By: Caitlin Wessel, Gulf of Mexico Regional Coordinator for the NOAA Marine Debris Program
Mardi Gras is a fun occasion for many cities across the South, from New Orleans to Alabama. Bead necklaces and other items like moon pies, cups, and cheap toys are a Mardi Gras staple and are thrown to excited crowds lining the streets during parades that begin six weeks before Fat Tuesday. Unfortunately, many of these items are abandoned on the street and can easily wash down street drains and end up in streams, rivers, and eventually the Gulf of Mexico.

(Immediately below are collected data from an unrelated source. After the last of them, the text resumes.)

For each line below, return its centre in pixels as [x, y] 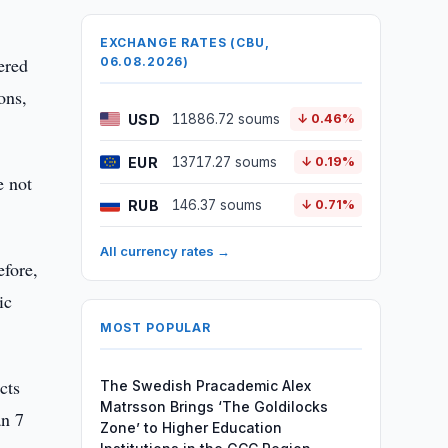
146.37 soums [216, 205]
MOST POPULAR [155, 327]
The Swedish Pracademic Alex [205, 385]
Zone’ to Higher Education [190, 427]
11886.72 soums [225, 119]
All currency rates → [164, 251]
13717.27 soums [224, 162]
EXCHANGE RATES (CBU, [184, 42]
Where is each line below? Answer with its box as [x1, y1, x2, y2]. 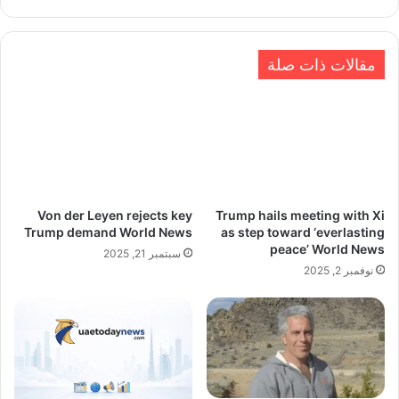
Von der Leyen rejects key [37, 208, 192, 224]
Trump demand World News [24, 224, 192, 240]
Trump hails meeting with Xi [216, 208, 385, 224]
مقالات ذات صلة [267, 55, 376, 75]
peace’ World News [270, 241, 385, 257]
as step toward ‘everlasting [221, 224, 385, 240]
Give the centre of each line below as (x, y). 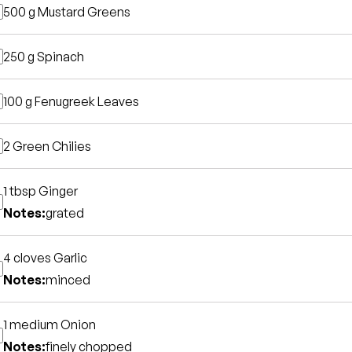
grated (65, 213)
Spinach (60, 57)
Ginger (58, 191)
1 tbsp (21, 191)
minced (68, 280)
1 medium (32, 324)
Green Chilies (52, 146)
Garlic (70, 258)

This past winter, in an effort to decrease nuisance flooding in downtown New Orleans, the city removed 46 TONS of Mardi Gras beads that were backing up the city’s storm water drainage system. Mobile Baykeeper, with a grant from the NOAA Marine Debris Program, recently worked with partners in the city of Mobile, Alabama, to install custom-built screens in rainwater gutters across the city. “We often see a lot of the same materials like shopping carts, car tires, toy cars, Styrofoam containers, TVs, mops, buckets … but we’ve actually seen a lot of Mardi Gras throws including toy footballs, beads, cups, frisbees, you name it,” said Baykeeper Communications Director Hanlon Walsh. “There’s an obvious tie-in between Mardi Gras and litter, so I think the big thing is to make people more aware of it.”
With the help of these screens and other preventative measures, regular cleanups, and increased awareness, Mobile Baykeeper hopes to reduce the environmental impacts of Mardi Gras while keeping the Mardi Gras spirit alive and well!